- _What to produce_:
Set down exactly, from the records below, the line with "in the loop" through the line with "Adarsh Nagar |", and nothing else.

- _Extracted records_:
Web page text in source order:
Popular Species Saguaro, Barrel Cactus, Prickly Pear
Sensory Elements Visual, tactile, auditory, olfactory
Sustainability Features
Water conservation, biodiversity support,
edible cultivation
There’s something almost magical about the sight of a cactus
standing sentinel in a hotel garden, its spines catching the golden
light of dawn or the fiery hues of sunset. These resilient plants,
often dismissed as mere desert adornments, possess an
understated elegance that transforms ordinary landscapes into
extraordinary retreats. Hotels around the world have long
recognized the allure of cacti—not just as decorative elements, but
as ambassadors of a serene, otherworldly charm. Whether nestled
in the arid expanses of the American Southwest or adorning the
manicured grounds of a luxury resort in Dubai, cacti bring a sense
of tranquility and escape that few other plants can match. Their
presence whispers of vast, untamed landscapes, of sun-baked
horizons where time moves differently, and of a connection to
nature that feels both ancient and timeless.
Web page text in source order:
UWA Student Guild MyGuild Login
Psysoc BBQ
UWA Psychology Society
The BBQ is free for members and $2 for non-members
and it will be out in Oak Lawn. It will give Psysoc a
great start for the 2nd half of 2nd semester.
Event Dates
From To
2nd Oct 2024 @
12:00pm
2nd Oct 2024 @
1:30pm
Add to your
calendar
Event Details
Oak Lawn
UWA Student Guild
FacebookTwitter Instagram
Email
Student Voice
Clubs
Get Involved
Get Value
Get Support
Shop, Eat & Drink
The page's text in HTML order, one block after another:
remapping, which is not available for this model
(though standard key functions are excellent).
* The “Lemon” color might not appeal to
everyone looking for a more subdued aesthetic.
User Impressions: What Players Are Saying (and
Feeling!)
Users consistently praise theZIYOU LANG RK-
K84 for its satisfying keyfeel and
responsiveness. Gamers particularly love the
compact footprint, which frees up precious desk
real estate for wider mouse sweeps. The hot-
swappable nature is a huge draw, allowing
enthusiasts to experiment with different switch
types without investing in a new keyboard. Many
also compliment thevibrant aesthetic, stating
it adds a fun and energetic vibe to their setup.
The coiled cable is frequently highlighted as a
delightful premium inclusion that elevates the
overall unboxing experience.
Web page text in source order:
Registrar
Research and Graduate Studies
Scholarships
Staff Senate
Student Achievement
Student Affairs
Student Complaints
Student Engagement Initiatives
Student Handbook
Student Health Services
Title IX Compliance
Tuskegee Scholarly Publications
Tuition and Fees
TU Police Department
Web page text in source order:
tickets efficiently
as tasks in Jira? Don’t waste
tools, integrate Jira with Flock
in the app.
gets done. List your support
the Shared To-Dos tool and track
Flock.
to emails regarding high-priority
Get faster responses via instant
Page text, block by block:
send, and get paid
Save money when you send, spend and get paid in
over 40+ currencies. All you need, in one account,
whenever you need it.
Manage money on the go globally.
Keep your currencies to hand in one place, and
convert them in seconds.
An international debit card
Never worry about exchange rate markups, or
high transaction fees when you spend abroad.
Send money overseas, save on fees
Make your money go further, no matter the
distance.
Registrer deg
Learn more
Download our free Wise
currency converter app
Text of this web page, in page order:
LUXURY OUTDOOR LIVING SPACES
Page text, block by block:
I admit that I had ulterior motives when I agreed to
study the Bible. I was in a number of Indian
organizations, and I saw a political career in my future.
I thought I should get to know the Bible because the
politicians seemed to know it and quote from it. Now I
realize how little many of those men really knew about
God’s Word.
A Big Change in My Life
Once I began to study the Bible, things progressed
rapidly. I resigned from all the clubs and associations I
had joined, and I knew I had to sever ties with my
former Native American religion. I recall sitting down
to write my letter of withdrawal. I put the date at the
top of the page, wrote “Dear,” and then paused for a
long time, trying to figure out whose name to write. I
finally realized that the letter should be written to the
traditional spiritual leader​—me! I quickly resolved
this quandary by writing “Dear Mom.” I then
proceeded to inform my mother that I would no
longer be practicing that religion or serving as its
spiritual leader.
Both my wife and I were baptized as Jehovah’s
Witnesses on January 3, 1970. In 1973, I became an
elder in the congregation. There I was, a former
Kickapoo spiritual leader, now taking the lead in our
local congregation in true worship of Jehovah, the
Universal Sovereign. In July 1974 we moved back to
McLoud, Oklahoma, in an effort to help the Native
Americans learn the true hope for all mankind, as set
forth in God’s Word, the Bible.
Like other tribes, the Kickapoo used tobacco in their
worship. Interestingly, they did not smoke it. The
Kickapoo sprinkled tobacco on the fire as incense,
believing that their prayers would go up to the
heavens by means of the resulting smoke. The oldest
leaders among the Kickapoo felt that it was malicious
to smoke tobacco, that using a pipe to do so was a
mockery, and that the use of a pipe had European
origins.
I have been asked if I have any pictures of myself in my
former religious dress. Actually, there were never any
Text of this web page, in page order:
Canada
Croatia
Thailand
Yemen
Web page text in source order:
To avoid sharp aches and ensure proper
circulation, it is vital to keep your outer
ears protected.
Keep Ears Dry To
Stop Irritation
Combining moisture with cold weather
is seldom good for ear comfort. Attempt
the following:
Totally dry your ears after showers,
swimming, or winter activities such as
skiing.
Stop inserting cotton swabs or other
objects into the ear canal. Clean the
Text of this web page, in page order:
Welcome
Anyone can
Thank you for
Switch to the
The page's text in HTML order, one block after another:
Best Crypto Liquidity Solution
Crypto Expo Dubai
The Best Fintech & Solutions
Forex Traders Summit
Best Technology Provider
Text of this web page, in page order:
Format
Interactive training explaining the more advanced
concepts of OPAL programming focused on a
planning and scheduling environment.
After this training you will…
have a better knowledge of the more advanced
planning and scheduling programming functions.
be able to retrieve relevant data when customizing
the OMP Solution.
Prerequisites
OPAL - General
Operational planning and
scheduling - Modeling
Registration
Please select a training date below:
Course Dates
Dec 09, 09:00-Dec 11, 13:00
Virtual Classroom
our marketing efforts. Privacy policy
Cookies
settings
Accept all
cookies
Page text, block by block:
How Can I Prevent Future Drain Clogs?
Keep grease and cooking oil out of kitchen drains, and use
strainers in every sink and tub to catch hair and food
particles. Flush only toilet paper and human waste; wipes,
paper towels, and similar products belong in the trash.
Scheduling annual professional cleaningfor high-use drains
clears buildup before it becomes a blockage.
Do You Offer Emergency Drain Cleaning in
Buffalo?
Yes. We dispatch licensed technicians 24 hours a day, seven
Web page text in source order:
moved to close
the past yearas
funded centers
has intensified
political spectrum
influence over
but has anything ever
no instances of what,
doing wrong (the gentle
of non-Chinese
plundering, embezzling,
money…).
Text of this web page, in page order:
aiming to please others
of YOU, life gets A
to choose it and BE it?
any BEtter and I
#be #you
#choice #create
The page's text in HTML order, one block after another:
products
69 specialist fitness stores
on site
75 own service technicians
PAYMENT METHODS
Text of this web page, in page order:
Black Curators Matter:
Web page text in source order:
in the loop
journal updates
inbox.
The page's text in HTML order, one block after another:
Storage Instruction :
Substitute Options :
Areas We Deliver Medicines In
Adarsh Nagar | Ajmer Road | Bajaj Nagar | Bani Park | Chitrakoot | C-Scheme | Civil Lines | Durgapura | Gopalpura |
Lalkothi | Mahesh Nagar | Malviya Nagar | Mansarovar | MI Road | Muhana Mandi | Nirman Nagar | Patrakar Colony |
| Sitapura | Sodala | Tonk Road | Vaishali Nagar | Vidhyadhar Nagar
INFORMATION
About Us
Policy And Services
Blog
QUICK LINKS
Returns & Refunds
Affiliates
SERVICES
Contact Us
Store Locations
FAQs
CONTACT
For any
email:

- _Answer box_:
in the loop
journal updates
inbox.
The page's text in HTML order, one block after another:
Storage Instruction :
Substitute Options :
Areas We Deliver Medicines In
Adarsh Nagar | Ajmer Road | Bajaj Nagar | Bani Park | Chitrakoot | C-Scheme | Civil Lines | Durgapura | Gopalpura |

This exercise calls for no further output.